We also work to raise the profile of pneumonia as a critical child health issue. Our priorities include ensuring sufficient funding for critical vaccines; supporting vaccine and child health advocates; and building political will at the global and country levels for evidence-based pneumonia prevention and treatment. We also seek to increase resources dedicated to immunization programs and to ensure government follow-through on important global health initiatives such as the Global Vaccine Action Plan for the Decade of Vaccines. 

Respiratory Syncytial Virus

RSV is one of the most common causes of childhood lung infections, mainly in the first six months of life. Unlike other causes of pneumonia addressed by our strategy, there is no existing vaccine for RSV. We support the development of maternal RSV vaccines.

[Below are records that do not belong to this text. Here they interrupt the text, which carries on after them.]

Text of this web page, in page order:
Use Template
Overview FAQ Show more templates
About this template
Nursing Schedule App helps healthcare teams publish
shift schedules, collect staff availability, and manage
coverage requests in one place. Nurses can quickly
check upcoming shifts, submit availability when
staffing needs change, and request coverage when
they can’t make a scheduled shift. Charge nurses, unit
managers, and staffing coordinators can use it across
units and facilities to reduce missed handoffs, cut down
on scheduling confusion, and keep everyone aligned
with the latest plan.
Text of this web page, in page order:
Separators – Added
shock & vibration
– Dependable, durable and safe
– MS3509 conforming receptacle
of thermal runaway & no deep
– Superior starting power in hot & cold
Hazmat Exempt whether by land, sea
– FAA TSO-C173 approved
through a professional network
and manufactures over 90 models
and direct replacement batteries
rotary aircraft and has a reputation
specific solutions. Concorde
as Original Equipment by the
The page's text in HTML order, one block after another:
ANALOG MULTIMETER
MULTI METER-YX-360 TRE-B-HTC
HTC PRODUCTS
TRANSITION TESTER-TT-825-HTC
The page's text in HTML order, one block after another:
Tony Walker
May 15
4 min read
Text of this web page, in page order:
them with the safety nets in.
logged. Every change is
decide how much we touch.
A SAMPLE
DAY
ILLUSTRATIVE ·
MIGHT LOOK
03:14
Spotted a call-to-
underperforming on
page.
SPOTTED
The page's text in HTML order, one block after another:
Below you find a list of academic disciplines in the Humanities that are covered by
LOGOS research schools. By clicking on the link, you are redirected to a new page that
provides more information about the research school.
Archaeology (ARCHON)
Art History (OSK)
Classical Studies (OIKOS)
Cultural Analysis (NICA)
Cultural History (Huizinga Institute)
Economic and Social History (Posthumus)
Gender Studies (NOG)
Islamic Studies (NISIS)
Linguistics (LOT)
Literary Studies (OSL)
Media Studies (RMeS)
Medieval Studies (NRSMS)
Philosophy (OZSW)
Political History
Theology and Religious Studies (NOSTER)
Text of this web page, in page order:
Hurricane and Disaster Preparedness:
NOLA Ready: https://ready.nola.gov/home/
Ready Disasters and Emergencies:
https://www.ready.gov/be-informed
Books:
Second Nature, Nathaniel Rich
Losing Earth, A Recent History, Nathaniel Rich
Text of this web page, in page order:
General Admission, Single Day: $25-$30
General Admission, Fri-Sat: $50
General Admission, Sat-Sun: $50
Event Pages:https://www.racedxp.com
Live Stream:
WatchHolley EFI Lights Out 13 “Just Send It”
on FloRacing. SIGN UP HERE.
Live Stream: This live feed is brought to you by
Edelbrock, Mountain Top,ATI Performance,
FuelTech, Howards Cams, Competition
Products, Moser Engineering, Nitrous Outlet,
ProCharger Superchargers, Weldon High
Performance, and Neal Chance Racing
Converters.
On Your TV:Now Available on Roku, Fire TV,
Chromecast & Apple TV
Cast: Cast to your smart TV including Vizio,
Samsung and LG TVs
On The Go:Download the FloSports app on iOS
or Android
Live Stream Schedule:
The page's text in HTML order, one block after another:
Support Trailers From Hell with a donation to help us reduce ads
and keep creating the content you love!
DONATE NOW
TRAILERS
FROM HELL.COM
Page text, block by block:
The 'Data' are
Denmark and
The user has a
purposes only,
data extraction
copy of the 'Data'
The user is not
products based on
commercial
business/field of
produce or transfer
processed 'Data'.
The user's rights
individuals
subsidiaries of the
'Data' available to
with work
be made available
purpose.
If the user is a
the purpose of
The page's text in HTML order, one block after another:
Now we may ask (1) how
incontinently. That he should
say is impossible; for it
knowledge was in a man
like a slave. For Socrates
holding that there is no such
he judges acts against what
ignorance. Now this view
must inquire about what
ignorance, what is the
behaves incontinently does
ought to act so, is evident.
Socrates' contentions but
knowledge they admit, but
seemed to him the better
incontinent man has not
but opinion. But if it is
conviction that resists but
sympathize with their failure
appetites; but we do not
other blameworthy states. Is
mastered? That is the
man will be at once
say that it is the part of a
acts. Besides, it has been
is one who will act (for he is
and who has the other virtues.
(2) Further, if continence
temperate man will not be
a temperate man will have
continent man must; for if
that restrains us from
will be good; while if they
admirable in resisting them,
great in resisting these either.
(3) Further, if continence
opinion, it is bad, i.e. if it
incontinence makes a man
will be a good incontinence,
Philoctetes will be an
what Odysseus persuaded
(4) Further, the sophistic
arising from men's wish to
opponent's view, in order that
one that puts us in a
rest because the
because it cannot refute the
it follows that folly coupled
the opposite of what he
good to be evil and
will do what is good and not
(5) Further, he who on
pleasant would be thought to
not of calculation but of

We also work to improve global data collection on mortality and morbidity related to RSV and on the long-term consequences of severe RSV infections. This information will help in evaluating the potential impact and cost effectiveness of RSV vaccines that are under development.

Influenza

A health worker in Bihar, India, uses a Mobile Kunji device during a routine prenatal visit.

We aim to address gaps in data on influenza in developing regions, assess existing strategies to stimulate demand for seasonal influenza vaccines, and ensure that pregnant women and young children in resource-limited settings can access affordable, effective vaccines.

Existing influenza vaccines are the basis of our maternal immunization strategy, which may pave the way for additional vaccines for pregnant women. We work with global partners to identify and address scientific, technical, regulatory, operational, and financial challenges to broadening maternal immunization efforts, which serve to protect pregnant mothers and their babies. We also support research to further understand the benefits of maternal influenza immunization on the developing fetus and work to develop improved influenza vaccines for children under age 2. 

Risk Factors

Along with our efforts to broaden immunization against pneumonia and improve treatment, we work to reduce environmental risk factors. Adequate nutrition and breastfeeding—addressed as part of the foundation’s nutrition strategy—are key factors in ensuring that children’s immune systems are equipped to fight off infection.

Reducing indoor air pollution is also likely to lessen the risk of pneumonia by decreasing chronic inflammation in the lungs. We invest in limited research to fill fundamental gaps in knowledge about the dose-response relationship between indoor air pollution and childhood pneumonia. We also support efforts to improve monitoring technology to measure personal particulate matter exposure and to establish surrogate endpoints for subsequent clinical trials. Our work in this area will evolve as our understanding of the link between indoor air pollution and pneumonia grows.